Chain Bridge, Budapest – Destination Photographers

Chain Bridge

The Chain bridge was designed by the English engineer William Tierney Clark in 1839, following an initiative by Count István Széchenyi, with construction supervised locally by Scottish engineer Adam Clark. It is a larger scale version of William Tierney Clark’s earlier Marlow Bridge, across the River Thames in Marlow, England.

The Chain Bridge was the first permanent stone-bridge connecting Pest and Buda, and only the second permanent crossing on the whole length of the river Danube. It is one of the symbolic buildings of Budapest, the most widely known bridge of the Hungarian capital.

It was funded to a considerable extent by the Greek merchant Georgios Sinas who had financial and land interests in the city and whose name is inscribed on the base of the south western foundation of the bridge on the Buda side.

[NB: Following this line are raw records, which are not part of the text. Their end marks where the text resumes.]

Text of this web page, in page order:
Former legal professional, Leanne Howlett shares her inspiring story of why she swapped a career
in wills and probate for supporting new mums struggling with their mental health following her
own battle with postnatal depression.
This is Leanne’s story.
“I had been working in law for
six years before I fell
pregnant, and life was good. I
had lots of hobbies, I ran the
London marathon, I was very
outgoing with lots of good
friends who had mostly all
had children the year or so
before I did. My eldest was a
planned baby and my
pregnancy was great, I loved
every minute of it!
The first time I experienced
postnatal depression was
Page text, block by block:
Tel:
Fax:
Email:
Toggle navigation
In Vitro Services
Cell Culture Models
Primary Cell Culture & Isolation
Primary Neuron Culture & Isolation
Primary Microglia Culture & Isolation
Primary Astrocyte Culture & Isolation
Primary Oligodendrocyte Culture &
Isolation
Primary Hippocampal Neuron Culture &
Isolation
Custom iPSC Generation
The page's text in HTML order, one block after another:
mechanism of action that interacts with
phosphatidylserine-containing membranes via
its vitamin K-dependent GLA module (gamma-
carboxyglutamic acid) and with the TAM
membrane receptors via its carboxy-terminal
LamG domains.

The bridge was opened in 1849, after the Hungarian Revolution of 1848, and thus became the first permanent bridge in the Hungarian capital. At the time, its centre span of 202 metres was one of the largest in the world. The lions at each of the abutments were carved in stone by the sculptor, János Marschalkó and installed in 1852. It was designed in sections and shipped from the United Kingdom to Hungary for final construction.

The chains have been led through the top part of the pillars where they rest on large iron saddles. Between the two pillars, the chains are hanging low, and outside the pillars, they lead to the riverbanks where they go underground with minor fractures. Here, deep underground you can find the so-called chain-chambers in which the descending chain-ends are being anchored by vast iron blocks leaning to the walls of the chambers.

The bridge’s cast iron structure was updated and strengthened in 1914. In World War II, the bridge was blown up on 18 January 1945 by the retreating Germans during the Siege of Budapest, with only the towers remaining. It was rebuilt, and it reopened in 1949.